Gerek resmî gerekse gayriresmî olarak ve perde arkasından şer ittifakının etrafında kümelenen çıkar gruplarının pusuda beklediği bir ortamda Cumhur İttifakı; güvenin, istikrarın ve tecrübenin adresi olarak Türk siyasetinin orta yerinde, merkezinde konuşlanmıştır.
Yandaş açıklaması
Cumhur İttifakının hedefi; İstanbul’un, parti çevrelerini ve yandaşları besleyecek bir rant kaynağı olmasının önlenmesi, malik olduğu kapasitenin hem şehir halkının hem de Türkiye’nin refah ve istikrarı için kullanılmasıdır.
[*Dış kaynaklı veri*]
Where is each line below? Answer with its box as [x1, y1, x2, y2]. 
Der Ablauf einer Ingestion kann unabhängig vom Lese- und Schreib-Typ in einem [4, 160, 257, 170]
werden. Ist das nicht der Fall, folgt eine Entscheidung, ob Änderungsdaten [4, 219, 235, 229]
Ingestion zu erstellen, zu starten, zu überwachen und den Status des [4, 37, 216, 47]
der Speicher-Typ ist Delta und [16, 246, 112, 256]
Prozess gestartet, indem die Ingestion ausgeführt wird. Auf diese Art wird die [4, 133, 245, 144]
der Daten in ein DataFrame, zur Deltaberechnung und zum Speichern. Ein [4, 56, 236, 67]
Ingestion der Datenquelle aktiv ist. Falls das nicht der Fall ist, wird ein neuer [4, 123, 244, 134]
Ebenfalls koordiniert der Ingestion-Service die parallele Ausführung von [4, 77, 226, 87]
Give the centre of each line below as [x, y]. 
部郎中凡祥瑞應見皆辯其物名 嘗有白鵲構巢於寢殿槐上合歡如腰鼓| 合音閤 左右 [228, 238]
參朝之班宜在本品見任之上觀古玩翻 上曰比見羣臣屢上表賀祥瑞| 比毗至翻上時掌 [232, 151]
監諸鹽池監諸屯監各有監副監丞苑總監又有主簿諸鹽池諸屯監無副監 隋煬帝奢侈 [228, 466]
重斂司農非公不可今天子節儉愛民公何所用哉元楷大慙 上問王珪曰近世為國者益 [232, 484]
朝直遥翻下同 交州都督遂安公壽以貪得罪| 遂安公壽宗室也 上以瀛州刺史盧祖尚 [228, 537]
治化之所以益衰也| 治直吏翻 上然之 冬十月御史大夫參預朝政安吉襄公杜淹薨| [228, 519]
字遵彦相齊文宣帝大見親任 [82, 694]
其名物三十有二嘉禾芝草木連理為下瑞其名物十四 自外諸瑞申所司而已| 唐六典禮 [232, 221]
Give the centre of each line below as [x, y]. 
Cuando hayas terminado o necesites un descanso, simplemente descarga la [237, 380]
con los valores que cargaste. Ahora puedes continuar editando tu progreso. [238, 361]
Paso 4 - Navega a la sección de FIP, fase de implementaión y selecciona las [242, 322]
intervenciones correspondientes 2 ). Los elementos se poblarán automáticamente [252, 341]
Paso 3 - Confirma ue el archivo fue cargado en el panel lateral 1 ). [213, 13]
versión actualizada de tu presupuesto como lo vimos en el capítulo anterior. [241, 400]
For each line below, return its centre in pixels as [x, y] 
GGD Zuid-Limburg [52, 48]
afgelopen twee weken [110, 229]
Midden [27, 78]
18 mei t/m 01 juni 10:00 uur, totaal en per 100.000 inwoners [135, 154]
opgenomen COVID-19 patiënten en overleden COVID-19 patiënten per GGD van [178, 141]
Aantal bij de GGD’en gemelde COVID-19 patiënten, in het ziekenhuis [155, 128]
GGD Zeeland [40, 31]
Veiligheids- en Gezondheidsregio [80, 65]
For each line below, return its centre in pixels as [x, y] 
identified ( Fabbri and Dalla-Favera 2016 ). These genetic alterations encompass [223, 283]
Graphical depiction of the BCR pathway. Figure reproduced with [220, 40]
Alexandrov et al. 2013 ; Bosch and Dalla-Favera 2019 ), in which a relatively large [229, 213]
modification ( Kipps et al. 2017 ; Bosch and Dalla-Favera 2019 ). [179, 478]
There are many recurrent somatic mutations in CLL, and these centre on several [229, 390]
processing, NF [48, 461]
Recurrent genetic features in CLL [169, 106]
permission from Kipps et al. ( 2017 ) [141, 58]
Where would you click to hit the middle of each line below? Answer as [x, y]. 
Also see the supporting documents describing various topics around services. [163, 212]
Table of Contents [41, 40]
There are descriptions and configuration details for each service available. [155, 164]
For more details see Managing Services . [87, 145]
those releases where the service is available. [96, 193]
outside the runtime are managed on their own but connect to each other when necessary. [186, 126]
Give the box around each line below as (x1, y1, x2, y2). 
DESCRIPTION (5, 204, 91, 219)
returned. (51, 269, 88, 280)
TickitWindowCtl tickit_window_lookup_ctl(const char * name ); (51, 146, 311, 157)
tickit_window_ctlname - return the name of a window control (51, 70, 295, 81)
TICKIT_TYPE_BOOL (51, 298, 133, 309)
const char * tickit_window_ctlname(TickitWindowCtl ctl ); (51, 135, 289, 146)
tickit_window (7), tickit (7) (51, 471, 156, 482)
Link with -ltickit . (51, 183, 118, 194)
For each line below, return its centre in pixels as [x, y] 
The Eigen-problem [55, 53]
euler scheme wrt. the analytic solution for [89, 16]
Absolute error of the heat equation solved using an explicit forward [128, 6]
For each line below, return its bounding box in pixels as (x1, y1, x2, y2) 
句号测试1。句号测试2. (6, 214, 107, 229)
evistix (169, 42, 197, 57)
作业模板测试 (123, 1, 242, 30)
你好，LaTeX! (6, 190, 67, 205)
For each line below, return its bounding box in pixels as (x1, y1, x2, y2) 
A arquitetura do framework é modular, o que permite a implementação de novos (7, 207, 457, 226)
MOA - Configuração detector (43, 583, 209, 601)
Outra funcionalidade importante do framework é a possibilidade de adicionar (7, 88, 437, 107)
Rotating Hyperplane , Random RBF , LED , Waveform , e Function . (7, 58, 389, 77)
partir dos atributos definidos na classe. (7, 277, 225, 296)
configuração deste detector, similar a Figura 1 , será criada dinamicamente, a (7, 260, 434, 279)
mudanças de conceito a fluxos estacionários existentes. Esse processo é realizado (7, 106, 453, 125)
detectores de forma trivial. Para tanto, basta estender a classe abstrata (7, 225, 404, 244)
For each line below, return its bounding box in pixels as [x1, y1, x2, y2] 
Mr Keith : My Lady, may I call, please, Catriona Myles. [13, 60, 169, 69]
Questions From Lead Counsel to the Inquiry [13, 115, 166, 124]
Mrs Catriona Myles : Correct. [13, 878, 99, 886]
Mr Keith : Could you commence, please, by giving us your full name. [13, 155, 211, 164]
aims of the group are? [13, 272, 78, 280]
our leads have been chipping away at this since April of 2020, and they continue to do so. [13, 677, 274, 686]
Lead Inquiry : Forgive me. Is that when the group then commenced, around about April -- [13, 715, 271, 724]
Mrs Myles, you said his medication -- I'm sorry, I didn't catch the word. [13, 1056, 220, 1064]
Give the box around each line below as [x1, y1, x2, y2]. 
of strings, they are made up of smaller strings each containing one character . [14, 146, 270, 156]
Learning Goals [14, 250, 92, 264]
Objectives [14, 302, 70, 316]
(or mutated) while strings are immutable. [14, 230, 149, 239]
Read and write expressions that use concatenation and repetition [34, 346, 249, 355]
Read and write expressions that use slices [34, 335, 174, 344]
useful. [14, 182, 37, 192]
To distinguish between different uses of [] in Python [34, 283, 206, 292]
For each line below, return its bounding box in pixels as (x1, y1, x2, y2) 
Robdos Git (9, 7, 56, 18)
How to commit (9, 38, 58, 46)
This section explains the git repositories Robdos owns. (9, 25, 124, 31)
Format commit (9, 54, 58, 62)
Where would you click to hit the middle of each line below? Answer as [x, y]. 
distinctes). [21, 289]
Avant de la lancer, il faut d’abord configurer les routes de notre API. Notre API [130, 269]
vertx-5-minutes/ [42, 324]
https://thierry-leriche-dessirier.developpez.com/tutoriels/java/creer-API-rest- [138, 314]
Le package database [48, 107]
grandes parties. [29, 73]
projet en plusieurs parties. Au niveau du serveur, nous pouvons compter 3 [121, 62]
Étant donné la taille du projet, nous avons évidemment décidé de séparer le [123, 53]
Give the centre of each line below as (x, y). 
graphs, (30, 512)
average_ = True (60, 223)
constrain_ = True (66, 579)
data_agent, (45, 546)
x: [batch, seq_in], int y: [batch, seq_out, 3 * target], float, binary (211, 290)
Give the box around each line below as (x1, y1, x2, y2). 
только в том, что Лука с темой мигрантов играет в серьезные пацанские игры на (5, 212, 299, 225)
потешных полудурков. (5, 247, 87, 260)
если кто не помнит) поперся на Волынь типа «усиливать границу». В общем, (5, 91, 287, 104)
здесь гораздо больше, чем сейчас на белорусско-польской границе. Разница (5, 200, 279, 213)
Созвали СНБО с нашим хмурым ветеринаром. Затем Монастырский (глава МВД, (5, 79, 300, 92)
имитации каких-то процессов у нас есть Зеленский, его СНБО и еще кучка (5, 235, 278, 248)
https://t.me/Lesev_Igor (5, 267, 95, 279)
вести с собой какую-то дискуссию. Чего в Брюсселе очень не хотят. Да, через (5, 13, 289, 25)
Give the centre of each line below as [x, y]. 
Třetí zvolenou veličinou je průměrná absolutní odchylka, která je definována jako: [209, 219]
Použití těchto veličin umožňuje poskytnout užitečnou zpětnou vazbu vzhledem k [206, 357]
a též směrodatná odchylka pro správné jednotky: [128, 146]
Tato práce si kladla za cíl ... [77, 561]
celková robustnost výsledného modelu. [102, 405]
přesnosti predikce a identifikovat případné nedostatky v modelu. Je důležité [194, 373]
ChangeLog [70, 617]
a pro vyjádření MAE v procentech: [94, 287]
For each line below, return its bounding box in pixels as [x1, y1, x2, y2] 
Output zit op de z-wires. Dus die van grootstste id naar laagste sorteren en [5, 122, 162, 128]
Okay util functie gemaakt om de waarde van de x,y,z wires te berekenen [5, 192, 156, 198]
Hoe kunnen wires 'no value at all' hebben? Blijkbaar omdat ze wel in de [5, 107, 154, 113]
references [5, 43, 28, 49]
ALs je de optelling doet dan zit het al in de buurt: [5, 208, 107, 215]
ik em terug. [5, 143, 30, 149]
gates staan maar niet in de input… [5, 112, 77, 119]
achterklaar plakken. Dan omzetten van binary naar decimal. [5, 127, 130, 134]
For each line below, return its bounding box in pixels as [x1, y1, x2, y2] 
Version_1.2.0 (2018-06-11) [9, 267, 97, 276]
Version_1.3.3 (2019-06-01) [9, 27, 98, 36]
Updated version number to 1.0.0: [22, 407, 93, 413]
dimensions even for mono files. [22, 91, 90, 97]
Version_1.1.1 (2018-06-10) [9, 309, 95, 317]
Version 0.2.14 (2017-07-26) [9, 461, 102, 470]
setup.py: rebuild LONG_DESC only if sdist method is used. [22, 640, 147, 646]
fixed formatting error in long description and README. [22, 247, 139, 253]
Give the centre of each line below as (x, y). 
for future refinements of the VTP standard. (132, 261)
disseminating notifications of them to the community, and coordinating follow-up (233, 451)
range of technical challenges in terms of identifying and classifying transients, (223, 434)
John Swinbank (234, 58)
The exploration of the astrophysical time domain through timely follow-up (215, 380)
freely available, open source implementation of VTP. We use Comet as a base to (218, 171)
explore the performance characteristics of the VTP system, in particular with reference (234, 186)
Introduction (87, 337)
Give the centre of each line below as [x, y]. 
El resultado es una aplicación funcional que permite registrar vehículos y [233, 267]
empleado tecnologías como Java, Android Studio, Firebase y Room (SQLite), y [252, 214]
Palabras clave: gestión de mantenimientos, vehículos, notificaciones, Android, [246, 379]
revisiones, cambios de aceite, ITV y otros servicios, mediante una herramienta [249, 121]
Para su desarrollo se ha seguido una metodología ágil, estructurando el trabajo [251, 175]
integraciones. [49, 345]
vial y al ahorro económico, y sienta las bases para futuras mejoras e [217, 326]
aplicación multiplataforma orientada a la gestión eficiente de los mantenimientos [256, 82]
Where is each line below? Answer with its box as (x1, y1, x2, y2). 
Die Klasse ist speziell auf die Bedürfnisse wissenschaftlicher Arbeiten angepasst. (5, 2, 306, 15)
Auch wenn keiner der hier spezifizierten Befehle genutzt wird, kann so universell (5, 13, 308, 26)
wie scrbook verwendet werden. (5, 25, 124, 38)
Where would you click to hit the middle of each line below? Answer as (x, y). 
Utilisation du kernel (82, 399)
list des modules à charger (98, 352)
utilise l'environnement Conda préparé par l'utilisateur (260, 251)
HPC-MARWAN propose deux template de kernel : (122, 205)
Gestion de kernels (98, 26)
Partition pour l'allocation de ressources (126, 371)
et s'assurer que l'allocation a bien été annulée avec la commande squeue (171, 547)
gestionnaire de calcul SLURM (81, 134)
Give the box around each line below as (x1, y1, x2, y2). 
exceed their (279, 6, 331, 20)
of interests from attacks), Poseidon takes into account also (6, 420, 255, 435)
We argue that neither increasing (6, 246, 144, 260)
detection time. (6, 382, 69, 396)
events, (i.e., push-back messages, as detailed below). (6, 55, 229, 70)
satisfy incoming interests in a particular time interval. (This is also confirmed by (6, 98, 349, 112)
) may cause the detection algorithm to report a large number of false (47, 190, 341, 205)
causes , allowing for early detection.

Gayretlerimiz son ana kadar sürecektir.
İstanbul, Türkiye’dir.
İstanbul; Türk milletidir, Türk milletinindir.
İstanbul, Türk milletinin tarihe ve insanlığa armağanıdır.
İstanbul, sevdamızdır.
İstanbul; istikbalimiz, bekamızdır.
İstanbul sevdamızı İstanbul halkıyla paylaşma ve içimizi titreten bu enerjiyi bütün kenti saran bir sinerjiye dönüştürme çabalarımızı sürdüreceğiz.
İstanbul’da, İstanbul sevdalıları kazanacaktır.
Mensubiyet şuuru ve aidiyet duygusu, İstanbul’da oy avcılığı kokan kozmopolit ve silik kimlik beyanlarına galebe çalacaktır.
İstanbul’da tecrübe ve dürüstlük karşılık bulacak; kampanyalarını yalan dolan ve iftiralarla kirletenler, 23 Haziran’da kaybedeceklerdir.